Nice work! It’s quite thorough and could even help users of other languages understand how Unicode, UTF-8 and binary data works.
Nitpicks:
The binary-size(n) modifier will match n characters in a binary
This should probably read: will match n bytes
so why does Elixir refer to its strings as “binaries”?
This section kind of walks back on the things taught before it. Elixir doesn’t call its strings binaries, strings just happen to be binaries formed in a certain way (i.e. UTF-8 encoded data).
For me the simplest reason binaries are called binaries is that they are blobs of data. Compare to the term BLOB (binary large object) used in e.g. databases, or “binary format” in FTP, or the binary vs text files distinction in many filesystem tools – it’s not a foreign term in this context. It’s untagged data and without knowing what it is beforehand, you cannot use reflection or inspection to determine what it really is. Maybe this doesn’t match what the language authors thought but I don’t see why it should be more complicated than that.
I was not there when binaries were introduced into Erlang, but what I heard is that they were first used to store compiled Erlang code (for JAM at that time).
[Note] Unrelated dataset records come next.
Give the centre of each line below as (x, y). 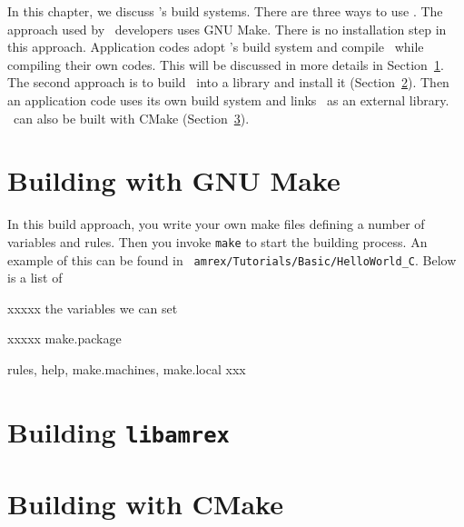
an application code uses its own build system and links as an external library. (228, 99)
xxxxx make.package (64, 338)
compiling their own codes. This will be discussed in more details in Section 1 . (226, 64)
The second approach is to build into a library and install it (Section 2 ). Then (228, 82)
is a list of (35, 278)
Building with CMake (145, 504)
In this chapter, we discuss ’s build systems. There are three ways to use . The (225, 11)
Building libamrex (118, 431)
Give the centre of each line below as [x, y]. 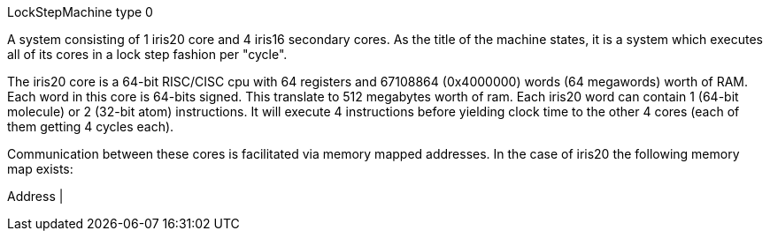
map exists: [40, 169]
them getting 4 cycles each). [91, 126]
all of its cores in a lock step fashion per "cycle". [147, 54]
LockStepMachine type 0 [80, 12]
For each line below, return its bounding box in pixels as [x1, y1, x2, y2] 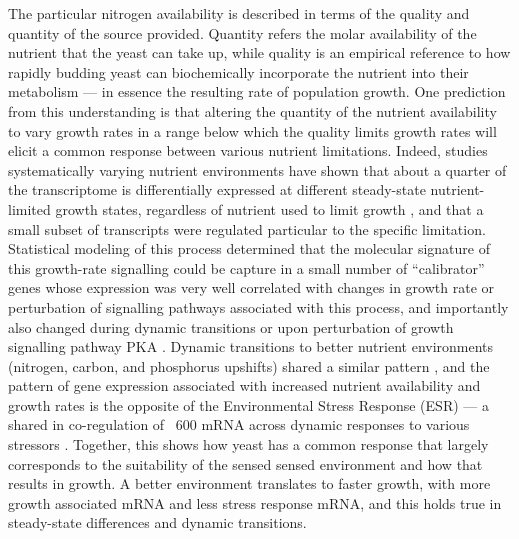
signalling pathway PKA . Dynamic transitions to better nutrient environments [8, 336, 494, 357]
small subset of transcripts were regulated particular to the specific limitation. [8, 218, 486, 239]
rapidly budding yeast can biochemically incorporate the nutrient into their [8, 61, 469, 82]
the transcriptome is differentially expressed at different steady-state [8, 179, 426, 200]
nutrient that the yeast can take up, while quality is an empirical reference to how [8, 42, 511, 63]
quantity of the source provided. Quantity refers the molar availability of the [8, 22, 477, 43]
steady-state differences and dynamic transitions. [8, 512, 307, 533]
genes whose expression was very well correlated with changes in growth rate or [8, 277, 494, 298]
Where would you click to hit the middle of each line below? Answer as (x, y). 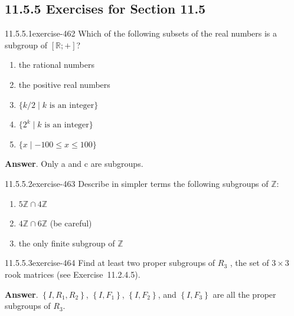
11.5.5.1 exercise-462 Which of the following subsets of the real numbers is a (141, 33)
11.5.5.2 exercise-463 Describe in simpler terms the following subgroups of (137, 183)
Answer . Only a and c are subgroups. (74, 164)
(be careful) (71, 223)
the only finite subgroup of (67, 243)
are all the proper (244, 294)
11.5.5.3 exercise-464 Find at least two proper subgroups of (110, 263)
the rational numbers (56, 65)
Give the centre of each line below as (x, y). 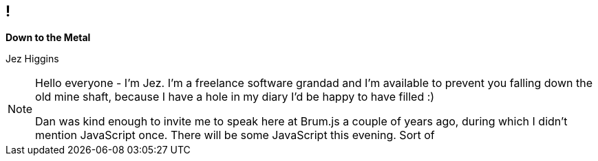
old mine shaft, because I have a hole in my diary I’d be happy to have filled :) (235, 97)
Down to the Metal (48, 38)
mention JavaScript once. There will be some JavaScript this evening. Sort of (235, 135)
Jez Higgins (32, 59)
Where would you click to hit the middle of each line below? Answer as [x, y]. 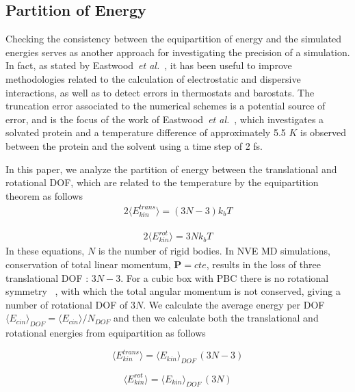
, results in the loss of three [263, 264]
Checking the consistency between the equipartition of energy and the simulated [174, 39]
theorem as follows [44, 195]
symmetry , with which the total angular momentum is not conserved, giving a [173, 291]
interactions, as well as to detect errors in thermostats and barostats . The [160, 92]
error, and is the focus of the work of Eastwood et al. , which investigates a [165, 119]
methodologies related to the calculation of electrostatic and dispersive [153, 78]
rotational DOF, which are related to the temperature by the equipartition [162, 182]
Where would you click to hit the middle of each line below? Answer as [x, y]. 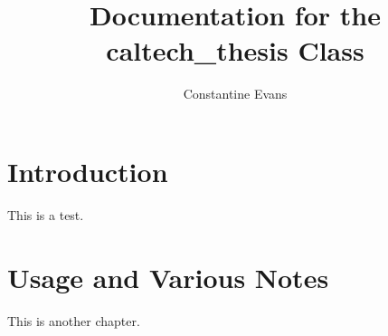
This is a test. [46, 214]
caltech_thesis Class [235, 50]
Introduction [88, 171]
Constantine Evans [235, 94]
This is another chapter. [74, 320]
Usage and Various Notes [168, 277]

That was necessary in order to implement erl_boot_server that allows a diskless client to fetch code to be loaded from another node.
The idea to use binaries to store text strings is of much later date. Originally, all binaries were reference-counted, which is practical for storing a relatively small number of large binaries, but not for storing many small binaries. OTP R7 introduced the bit syntax and heap binaries. (See How binaries are implemented for more information.)
I think we called it a binary just to separate from all other Erlang terms. It is just a collection, or array, of raw bytes where we add meaning to it. If the number of bits is not divisible by 8 then it is a bitstring. Again we are the ones who add meaning to it not Erlang/Elixir/BEAM.
Remember that in Erlang we mostly represent strings as lists of integers. Again we put meaning to the bytes, whether they are ascii/latin1/unicode codepoints. We NEVER make lists of utf-8/16/32 encoded characters. What’s the point? There was a good talk on CodeBeamSF on this by Marc Sugiyama Unicode, Charsets, Strings, and Binaries. I don’t know when it will be on line.